- Born: Nicola Antonio Forte June 14, 1938 Waterbury, Connecticut
- Died: February 26, 2020 (aged 81) Waterbury, Connecticut
- Other names: Nicky Redman; Apollo Forte;
- Occupations: Lounge singer; Actor;
- Notable work: Broadway Danny Rose

= Nick Apollo Forte =

American musician and actor (1938–2020)

Nick Apollo Forte (born Nicola Antonio Forte; June 14, 1938 - February 26, 2020) was an American musician and actor.

==Early life ==
Forte was born in Waterbury, Connecticut. His first stage name was Nicky Redman. He changed his name to include "Apollo" after his first big break, performing second to Della Reese at the Apollo Theatre at 18.

After many years of singing in lounges and producing and distributing his own records, a casting agent for Woody Allen saw the cover of the Nick Apollo album Images in a record store on Broadway. After a screen test, Allen cast Forte as Lou Canova in his 1984 film Broadway Danny Rose.

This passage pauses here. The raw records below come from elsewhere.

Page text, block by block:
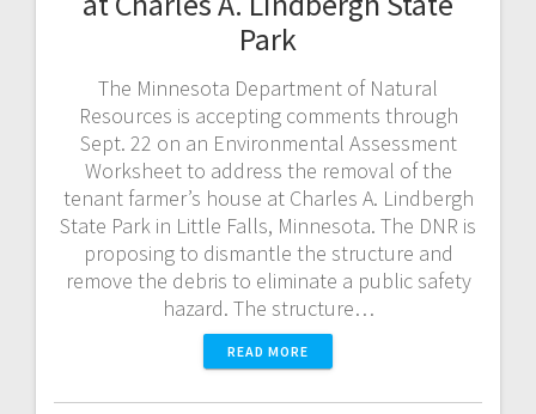
Park
The Minnesota Department of Natural
Resources is accepting comments through
Sept. 22 on an Environmental Assessment
Worksheet to address the removal of the
tenant farmer’s house at Charles A. Lindbergh
State Park in Little Falls, Minnesota. The DNR is
proposing to dismantle the structure and
remove the debris to eliminate a public safety
hazard. The structure…
READ MORE

At this point, Forte adjusted his stage name to Nick Apollo Forte, which he used for the rest of his career.

Forte received third billing in Broadway Danny Rose, and his work received positive reviews. Forte also performed two of his original songs in the film ("Agita" and "My Bambina"), alongside some classic American Songbook material.

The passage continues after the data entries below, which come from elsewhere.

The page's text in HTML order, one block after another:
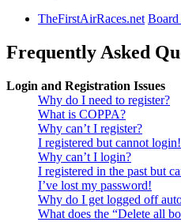
TheFirstAirRaces.net
Frequently Asked
Login and Registration Issues
Why do I need to register?
What is COPPA?
Why can’t I register?
I registered but cannot login!
Why can’t I login?
I registered in the past but
I’ve lost my password!
Why do I get logged off
What does the “Delete all
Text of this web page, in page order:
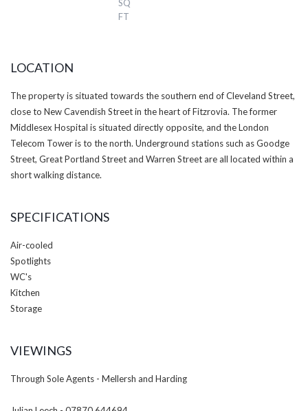
SQ
FT
LOCATION
The property is situated towards the southern end of Cleveland Street,
close to New Cavendish Street in the heart of Fitzrovia. The former
Middlesex Hospital is situated directly opposite, and the London
Telecom Tower is to the north. Underground stations such as Goodge
Street, Great Portland Street and Warren Street are all located within a
short walking distance.
SPECIFICATIONS
Air-cooled
Spotlights
WC's
Kitchen
Storage
VIEWINGS
Through Sole Agents - Mellersh and Harding
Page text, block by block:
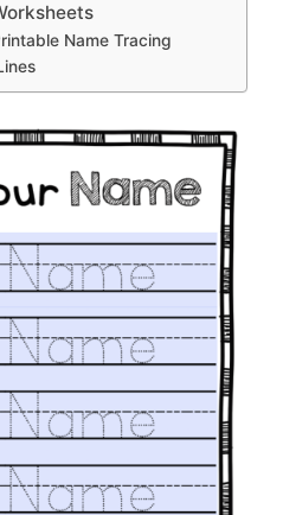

Forte appeared on Johnny Carson's Tonight Show on February 16, 1984.

== Career ==
Forte was cast in a TV pilot, Mr. Success, in which he played a "loveable shlump" who worked in a department store. Although the show was tailor-made for Forte, the program was beset by problems, and he was replaced by James Coco. (The pilot aired on CBS on June 23, 1984, but did not sell.) Forte returned to working lounges, but made a few screen appearances in subsequent years: a guest spot on The Ellen Burstyn Show in 1987 and the Showtime series Billions in 2016.

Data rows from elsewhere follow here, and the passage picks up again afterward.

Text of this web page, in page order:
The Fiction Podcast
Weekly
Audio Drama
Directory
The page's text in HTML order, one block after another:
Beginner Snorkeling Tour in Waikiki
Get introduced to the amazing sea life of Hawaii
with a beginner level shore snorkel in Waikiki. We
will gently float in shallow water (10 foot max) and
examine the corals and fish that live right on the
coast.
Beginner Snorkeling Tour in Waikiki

Forte spent most of his time with his family and fishing. He sang his famous songs and played music, and was known to sing sea shanties as well while dancing the jig. He was well known for his radio commercials for Goodyear Tires.

== Family ==
In 1958, he married Rosalie Trapasso, who worked at the shoe store he managed after he dropped out of high school. They were married over 60 years and had seven children and 22 grandchildren.

He died on February 26, 2020.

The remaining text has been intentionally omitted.